*** GIVEN ENTRIES Section Begins ***

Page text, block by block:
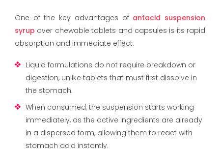
One of the key advantages of antacid suspension
syrup over chewable tablets and capsules is its rapid
absorption and immediate effect.
Liquid formulations do not require breakdown or
digestion, unlike tablets that must first dissolve in
the stomach.
When consumed, the suspension starts working
immediately, as the active ingredients are already
in a dispersed form, allowing them to react with
stomach acid instantly.
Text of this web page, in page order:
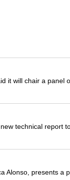
it will chair a panel
technical report
Alonso, presents a
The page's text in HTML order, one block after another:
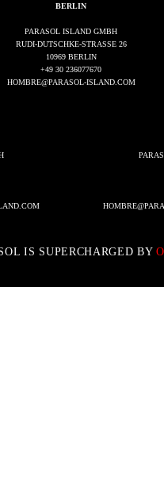
BERLIN
PARASOL ISLAND GMBH
RUDI-DUTSCHKE-STRASSE 26
10969 BERLIN
+49 30 236077670
HOMBRE@PARASOL-ISLAND.COM
IS SUPERCHARGED BY
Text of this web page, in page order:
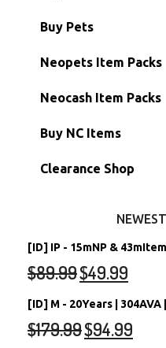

*** GIVEN ENTRIES Section Ends ***

§ PROBLEM TO WORK ON
Take the line containing "The page's text" and every line after it to the end of the records, and restate them verbatim, with no pictures.

§ TASK RESPONSE
The page's text in HTML order, one block after another:
BERLIN
PARASOL ISLAND GMBH
RUDI-DUTSCHKE-STRASSE 26
10969 BERLIN
+49 30 236077670
HOMBRE@PARASOL-ISLAND.COM
IS SUPERCHARGED BY
Text of this web page, in page order:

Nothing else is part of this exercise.